Plusieurs médias d’opposition en Turquie ont applaudi la décision française d’inscrire l’IVG dans la Constitution, s’interrogeant sur le recul de cette liberté, fondamentale pour les femmes, dans leur pays. Mais pour la presse proche du pouvoir, la France a pris “une décision à son image”, décadente.
Courrier International, le 9 mars 2024
Adopté lundi 4 mars à 780 voix pour et 72 contre par le Sénat et l’Assemblée réunis en Congrès, l’inscription de la liberté des femmes de recourir à l’interruption volontaire de grossesse (IVG) dans la Constitution française a été longuement relayé par la presse turque.
“Une victoire historique pour les femmes”, titre ainsi le quotidien de gauche Birgün, qui applaudit ce vote qui fait de la France le premier pays à inscrire cette liberté dans sa Constitution.
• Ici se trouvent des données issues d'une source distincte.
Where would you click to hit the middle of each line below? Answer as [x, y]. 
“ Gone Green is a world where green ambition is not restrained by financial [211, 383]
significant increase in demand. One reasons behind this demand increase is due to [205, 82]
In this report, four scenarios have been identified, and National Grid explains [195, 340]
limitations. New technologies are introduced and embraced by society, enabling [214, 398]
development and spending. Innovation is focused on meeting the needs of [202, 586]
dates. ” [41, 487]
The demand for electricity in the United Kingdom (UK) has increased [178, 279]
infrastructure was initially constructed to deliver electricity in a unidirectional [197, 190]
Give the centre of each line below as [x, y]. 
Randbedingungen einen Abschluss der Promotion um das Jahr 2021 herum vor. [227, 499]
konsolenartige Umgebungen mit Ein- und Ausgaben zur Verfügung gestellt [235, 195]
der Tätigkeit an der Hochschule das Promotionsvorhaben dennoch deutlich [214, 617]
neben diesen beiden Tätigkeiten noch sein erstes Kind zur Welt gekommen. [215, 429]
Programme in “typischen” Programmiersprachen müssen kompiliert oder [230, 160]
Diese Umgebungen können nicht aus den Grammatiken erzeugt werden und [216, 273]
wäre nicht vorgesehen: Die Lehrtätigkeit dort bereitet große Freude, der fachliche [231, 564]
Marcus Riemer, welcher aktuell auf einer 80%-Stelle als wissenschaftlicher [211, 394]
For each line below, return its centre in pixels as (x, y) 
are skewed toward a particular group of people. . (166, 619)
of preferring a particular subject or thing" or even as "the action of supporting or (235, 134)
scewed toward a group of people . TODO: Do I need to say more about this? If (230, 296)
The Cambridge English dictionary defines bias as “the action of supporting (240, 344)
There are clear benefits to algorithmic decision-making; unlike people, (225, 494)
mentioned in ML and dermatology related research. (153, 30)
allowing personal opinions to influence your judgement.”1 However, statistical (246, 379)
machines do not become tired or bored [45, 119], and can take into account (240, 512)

Un vote d’autant plus précieux que le droit à l’avortement est en recul ou en danger dans de nombreux pays, considère le journal, qui cite les exemples des États-Unis, de la Hongrie ou encore de l’Argentine.
Reprenant les résultats d’une enquête Ipsos datant de 2023, le quotidien rappelle que la société française est l’un des pays les plus progressistes en la matière, 82 % des sondés ayant affirmé être en faveur de ce droit, contre 87 % en Suède – le pays le plus favorable à l’IVG – et seulement 48 % en Turquie, où ce droit est pourtant reconnu depuis 1984.
Droit difficile à faire valoir
“Cela fait quarante et un ans que les Turques ont le droit d’avorter, mais nombre d’entre elles ne le font pas […] par pression sociale”, souligne le média en ligne Bianet, qui rebondit sur l’actualité française pour consacrer un article au sujet. “Encore souvent considéré comme un péché, une interdiction, l’avortement, lorsqu’il est souhaité par une femme, est souvent empêché par un homme ou par l’État”, déplore le média.
Qualifié de “massacre” par le président islamo-nationaliste Recep Tayyip Erdogan, qui ne s’est pourtant pas encore risqué à tenter de l’interdire, le droit à l’avortement, reconnu en théorie, est souvent très difficile à mettre en œuvre.
Ces dernières années, l’accès à l’IVG a même reculé dans le pays, s’inquiète le média, citant une étude universitaire selon laquelle de plus en plus d’hôpitaux ou de médecins refusent de le pratiquer, ou facturent différemment selon qu’il s’agit d’une femme mariée ou d’une célibataire, en raison du tabou que constituent les relations sexuelles hors mariage.
“Prétendu pays des libertés”
Pis, concernant les mineures, les lenteurs de la justice peuvent parfois contraindre des jeunes filles victimes d’abus sexuels à mener leur grossesse à terme.
Ainsi, le média en ligne SoL Haber rapportait fin février le cas d’une jeune fille de 16 ans victime d’un viol, qui avait demandé à la justice une autorisation pour procéder à une IVG. Mais la demande, intervenue au cours des dix premières semaines de la grossesse, était restée sans réponse pendant plus d’un mois, rendant finalement un avortement impossible.
Gravement éprouvée psychologiquement, la jeune fille avait porté son cas devant la Cour constitutionnelle, qui vient de lui accorder un dédommagement équivalant à 2 000 euros, rapporte le média.
Pour le média islamiste Yeni Akit, en revanche, la décision française n’est en aucun cas un progrès. “Une erreur historique pour la France, qui prend une décision à son image”, titre le quotidien. “Le prétendu pays des libertés fait encore l’actualité”, dénonce le quotidien, qui considère qu’il s’agit d’une opportunité saisie par le président Emmanuel Macron de “renforcer sa popularité à gauche” et de “museler les opposants à l’avortement”.